Der Konzern hat sich als Klima-Vorreiter der Branche positioniert: bis 2030 sollen 10 Mio. t CO2 pro Jahr abgeschieden und gespeichert werden (u.a. Anlage in Brevik/Norwegen).
Dominanz im globalen Baustoffmarkt unter Dominik von Achten
Die Heidelberg Materials AG, bis 2022 als HeidelbergCement bekannt, wird vom Vorstandsvorsitzenden Dr. Dominik von Achten geführt und steuert auf einen Jahresumsatz von rund 22 Milliarden Euro zu. Mit einer Belegschaft von etwa 51.000 Mitarbeitern weltweit hat sich der Konzern seit seiner Gründung im Jahr 1873 von einer lokalen Zementfabrik zu einem globalen Schwergewicht entwickelt. Der Stammsitz in Heidelberg bleibt dabei das strategische Zentrum für Operationen in über 50 Ländern.
Regionale Schwerpunkte und operative Segmentierung
Das operative Geschäft gliedert sich primär in die Bereiche Zement, Zuschlagstoffe sowie Transportbeton und Asphalt. Geografisch ist der Konzern besonders stark in den Regionen Western and Southern Europe sowie North America verankert, die signifikante Beiträge zum operativen Ergebnis vor Abschreibungen leisten. Auch die Marktposition in den Wachstumsmärkten Asien-Pazifik und Afrika-Östlicher Mittelmeerraum wird durch lokale Tochtergesellschaften und Joint Ventures kontinuierlich ausgebaut.
Marktmacht durch Marken wie Italcementi und Hanson
Hinter dem Konzerndach stehen traditionsreiche Marken, die durch strategische Akquisitionen wie die Übernahme von Hanson im Jahr 2007 oder der Italcementi-Gruppe im Jahr 2016 integriert wurden. In Deutschland ist das Unternehmen weiterhin mit der starken Vertriebsmarke Heidelberger Beton am Markt präsent. Diese Markenarchitektur erlaubt es dem Konzern, spezialisierte Hochleistungsbetone und Infrastrukturlösungen unter etablierten Namen lokal zu vermarkten.

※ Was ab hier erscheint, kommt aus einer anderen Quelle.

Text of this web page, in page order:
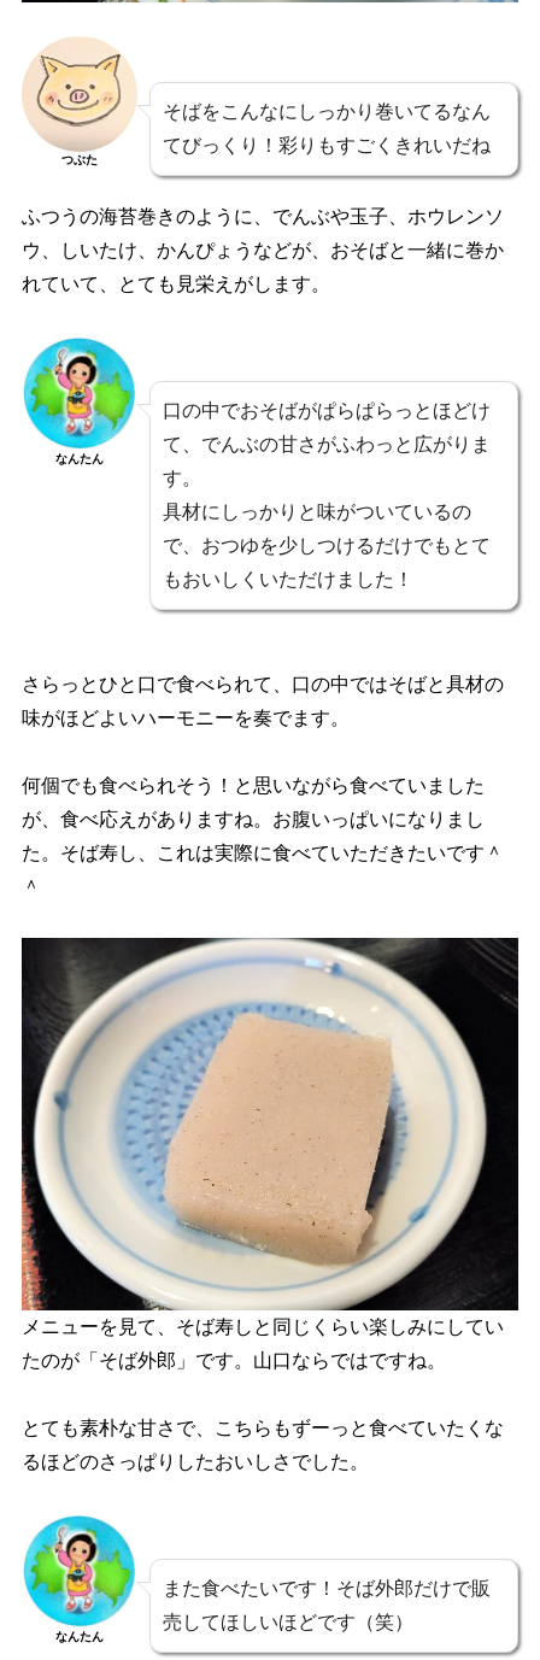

Dekarbonisierung durch die Brevik-Anlage und CCUS-Technologie
Ein zentraler Pfeiler der Unternehmensstrategie ist die Errichtung der weltweit ersten industriellen CCS-Anlage (Carbon Capture and Storage) im norwegischen Zementwerk Brevik. Bis 2030 plant der Konzern, die CO2-Emissionen massiv zu senken, indem jährlich 10 Millionen Tonnen Kohlendioxid abgeschieden werden. Diese Transformation des energieintensiven Kerngeschäfts soll Heidelberg Materials zum Vorreiter für klimaneutrale Baustoffe wie die Produktlinie 'evoBuild' machen.